Records drawn from a dataset
————————
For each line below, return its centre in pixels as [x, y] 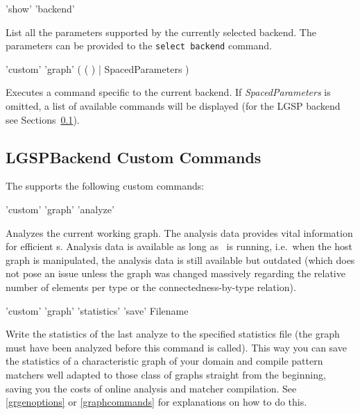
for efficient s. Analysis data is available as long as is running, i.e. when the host [179, 246]
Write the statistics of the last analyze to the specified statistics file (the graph [173, 334]
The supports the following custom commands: [105, 186]
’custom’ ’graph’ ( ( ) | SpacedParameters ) [97, 68]
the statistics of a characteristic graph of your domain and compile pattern [164, 361]
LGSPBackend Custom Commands [134, 157]
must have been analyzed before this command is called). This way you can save [176, 347]
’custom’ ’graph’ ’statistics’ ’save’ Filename [97, 310]
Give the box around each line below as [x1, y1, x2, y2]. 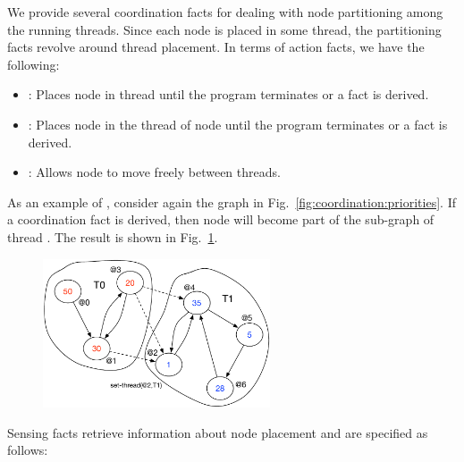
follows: [7, 441, 48, 459]
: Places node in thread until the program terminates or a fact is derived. [28, 85, 429, 104]
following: [7, 55, 60, 73]
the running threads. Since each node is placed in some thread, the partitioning [7, 20, 442, 38]
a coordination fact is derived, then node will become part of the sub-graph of [7, 210, 434, 229]
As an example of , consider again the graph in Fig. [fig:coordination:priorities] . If [7, 192, 456, 211]
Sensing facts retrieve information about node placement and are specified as [7, 423, 428, 441]
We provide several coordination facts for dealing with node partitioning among [7, 3, 443, 21]
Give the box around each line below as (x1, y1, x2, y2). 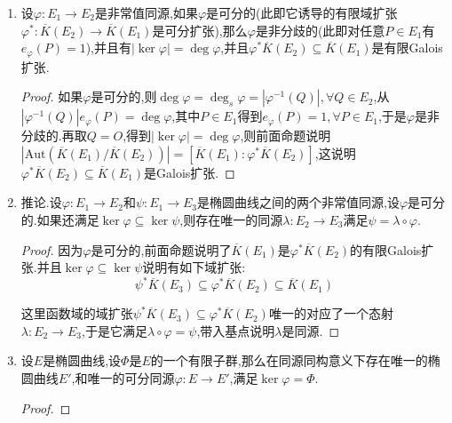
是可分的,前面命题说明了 (91, 240, 232, 259)
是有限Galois (371, 38, 443, 57)
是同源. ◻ (282, 321, 340, 339)
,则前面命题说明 (240, 126, 331, 145)
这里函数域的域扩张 (20, 304, 133, 323)
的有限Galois (350, 240, 422, 259)
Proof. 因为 (20, 240, 83, 259)
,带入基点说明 (196, 321, 275, 339)
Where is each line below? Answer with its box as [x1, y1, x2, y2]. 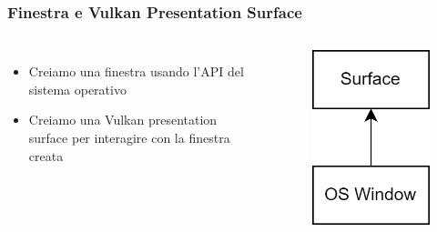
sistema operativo [28, 79, 127, 98]
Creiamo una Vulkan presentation [28, 110, 218, 129]
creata [28, 146, 64, 165]
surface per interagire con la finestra [28, 128, 230, 146]
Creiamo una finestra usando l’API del [28, 62, 244, 81]
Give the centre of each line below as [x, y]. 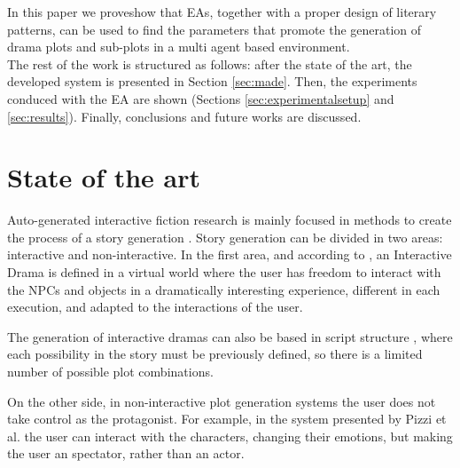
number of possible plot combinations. [110, 372]
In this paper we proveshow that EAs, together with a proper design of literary [222, 12]
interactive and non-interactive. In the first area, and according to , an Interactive [230, 254]
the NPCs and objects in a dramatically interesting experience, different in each [224, 289]
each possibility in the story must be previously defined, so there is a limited [215, 354]
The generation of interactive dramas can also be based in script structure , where [230, 336]
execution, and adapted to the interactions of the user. [155, 307]
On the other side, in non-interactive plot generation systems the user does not [222, 401]
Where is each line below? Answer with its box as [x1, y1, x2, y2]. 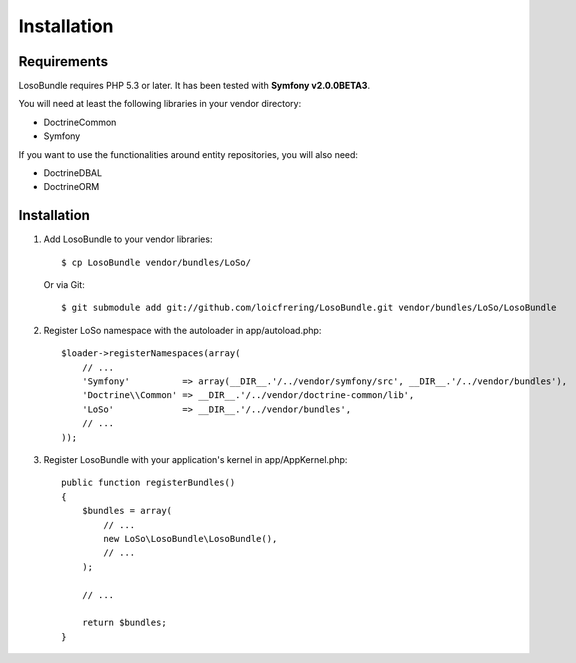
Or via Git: [43, 279, 85, 291]
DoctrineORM [43, 181, 100, 193]
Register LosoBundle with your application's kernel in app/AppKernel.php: [43, 454, 348, 465]
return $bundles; [81, 617, 167, 629]
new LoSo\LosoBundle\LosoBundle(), [103, 533, 278, 544]
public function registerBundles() [61, 477, 236, 489]
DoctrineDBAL [43, 167, 103, 179]
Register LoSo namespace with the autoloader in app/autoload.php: [43, 324, 322, 336]
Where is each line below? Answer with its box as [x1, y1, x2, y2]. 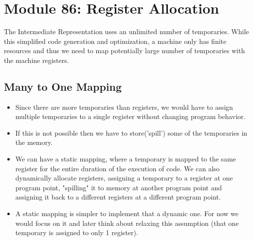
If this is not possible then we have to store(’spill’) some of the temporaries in [15, 127, 248, 138]
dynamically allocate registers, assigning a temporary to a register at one [15, 173, 233, 183]
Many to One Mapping [4, 79, 122, 94]
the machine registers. [4, 55, 69, 65]
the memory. [15, 137, 53, 147]
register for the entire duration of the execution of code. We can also [15, 163, 220, 173]
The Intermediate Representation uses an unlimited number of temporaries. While [4, 26, 249, 37]
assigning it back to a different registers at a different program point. [15, 192, 221, 202]
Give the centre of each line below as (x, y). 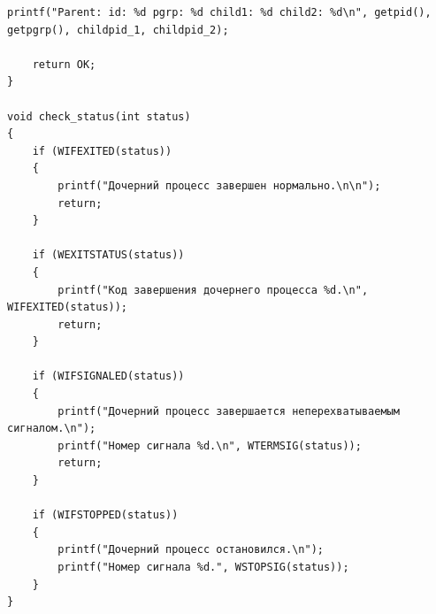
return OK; (64, 64)
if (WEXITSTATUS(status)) (108, 255)
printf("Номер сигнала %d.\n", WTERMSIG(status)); (210, 445)
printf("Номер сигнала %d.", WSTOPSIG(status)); (203, 567)
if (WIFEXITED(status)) (102, 151)
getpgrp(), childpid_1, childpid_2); (118, 30)
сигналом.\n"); (52, 429)
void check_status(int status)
————————
Task goal: Aside from the pictures, copy all of the entries exactly.

Solution for this task:
For each line below, return its centre in pixels as [x, y] 
for efficient s. Analysis data is available as long as is running, i.e. when the host [179, 246]
Write the statistics of the last analyze to the specified statistics file (the graph [173, 334]
The supports the following custom commands: [105, 186]
’custom’ ’graph’ ( ( ) | SpacedParameters ) [97, 68]
the statistics of a characteristic graph of your domain and compile pattern [164, 361]
LGSPBackend Custom Commands [134, 157]
must have been analyzed before this command is called). This way you can save [176, 347]
’custom’ ’graph’ ’statistics’ ’save’ Filename [97, 310]
Give the box around each line below as [x1, y1, x2, y2]. 
follows: [7, 441, 48, 459]
: Places node in thread until the program terminates or a fact is derived. [28, 85, 429, 104]
following: [7, 55, 60, 73]
the running threads. Since each node is placed in some thread, the partitioning [7, 20, 442, 38]
a coordination fact is derived, then node will become part of the sub-graph of [7, 210, 434, 229]
As an example of , consider again the graph in Fig. [fig:coordination:priorities] . If [7, 192, 456, 211]
Sensing facts retrieve information about node placement and are specified as [7, 423, 428, 441]
We provide several coordination facts for dealing with node partitioning among [7, 3, 443, 21]
Give the box around each line below as (x1, y1, x2, y2). 
是可分的,前面命题说明了 (91, 240, 232, 259)
是有限Galois (371, 38, 443, 57)
是同源. ◻ (282, 321, 340, 339)
,则前面命题说明 (240, 126, 331, 145)
这里函数域的域扩张 (20, 304, 133, 323)
的有限Galois (350, 240, 422, 259)
Proof. 因为 (20, 240, 83, 259)
,带入基点说明 (196, 321, 275, 339)
Where is each line below? Answer with its box as [x1, y1, x2, y2]. 
sistema operativo [28, 79, 127, 98]
Creiamo una Vulkan presentation [28, 110, 218, 129]
creata [28, 146, 64, 165]
surface per interagire con la finestra [28, 128, 230, 146]
Creiamo una finestra usando l’API del [28, 62, 244, 81]
Give the centre of each line below as [x, y]. 
number of possible plot combinations. [110, 372]
In this paper we proveshow that EAs, together with a proper design of literary [222, 12]
interactive and non-interactive. In the first area, and according to , an Interactive [230, 254]
the NPCs and objects in a dramatically interesting experience, different in each [224, 289]
each possibility in the story must be previously defined, so there is a limited [215, 354]
The generation of interactive dramas can also be based in script structure , where [230, 336]
execution, and adapted to the interactions of the user. [155, 307]
On the other side, in non-interactive plot generation systems the user does not [222, 401]
Where is each line below? Answer with its box as [x1, y1, x2, y2]. 
Or via Git: [43, 279, 85, 291]
DoctrineORM [43, 181, 100, 193]
Register LosoBundle with your application's kernel in app/AppKernel.php: [43, 454, 348, 465]
return $bundles; [81, 617, 167, 629]
new LoSo\LosoBundle\LosoBundle(), [103, 533, 278, 544]
public function registerBundles() [61, 477, 236, 489]
DoctrineDBAL [43, 167, 103, 179]
Register LoSo namespace with the autoloader in app/autoload.php: [43, 324, 322, 336]
Where is each line below? Answer with its box as [x1, y1, x2, y2]. 
If this is not possible then we have to store(’spill’) some of the temporaries in [15, 127, 248, 138]
dynamically allocate registers, assigning a temporary to a register at one [15, 173, 233, 183]
Many to One Mapping [4, 79, 122, 94]
the machine registers. [4, 55, 69, 65]
the memory. [15, 137, 53, 147]
register for the entire duration of the execution of code. We can also [15, 163, 220, 173]
The Intermediate Representation uses an unlimited number of temporaries. While [4, 26, 249, 37]
assigning it back to a different registers at a different program point. [15, 192, 221, 202]
Give the centre of each line below as (x, y). 
return OK; (64, 64)
if (WEXITSTATUS(status)) (108, 255)
printf("Номер сигнала %d.\n", WTERMSIG(status)); (210, 445)
printf("Номер сигнала %d.", WSTOPSIG(status)); (203, 567)
if (WIFEXITED(status)) (102, 151)
getpgrp(), childpid_1, childpid_2); (118, 30)
сигналом.\n"); (52, 429)
void check_status(int status)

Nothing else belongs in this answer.